YOUR TASK
The pictures must be left out, while the rest of the data is copied exactly.

Recorded data
* * * * * * *

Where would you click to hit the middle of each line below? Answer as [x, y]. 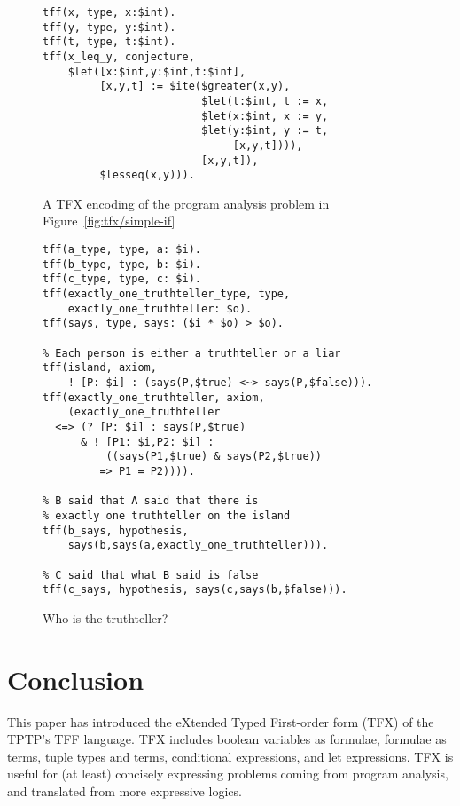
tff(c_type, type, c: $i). [122, 279]
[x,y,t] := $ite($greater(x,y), [195, 87]
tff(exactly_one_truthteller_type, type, [167, 294]
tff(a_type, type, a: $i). [122, 250]
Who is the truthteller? [105, 617]
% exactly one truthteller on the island [167, 515]
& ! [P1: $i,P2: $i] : [147, 442]
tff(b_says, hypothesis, [116, 530]
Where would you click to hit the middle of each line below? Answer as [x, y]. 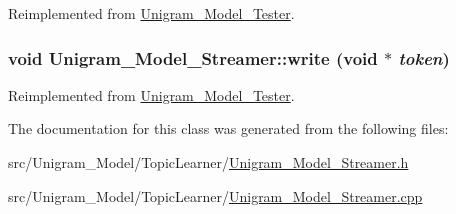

* * * * * * *

TASK SOLUTION
Where would you click to hit the middle of each line below? Answer as [x, y]. 
tff(c_type, type, c: $i). [122, 279]
[x,y,t] := $ite($greater(x,y), [195, 87]
tff(exactly_one_truthteller_type, type, [167, 294]
tff(a_type, type, a: $i). [122, 250]
Who is the truthteller? [105, 617]
% exactly one truthteller on the island [167, 515]
& ! [P1: $i,P2: $i] : [147, 442]
tff(b_says, hypothesis, [116, 530]
Where would you click to hit the middle of each line below? Answer as [x, y]. 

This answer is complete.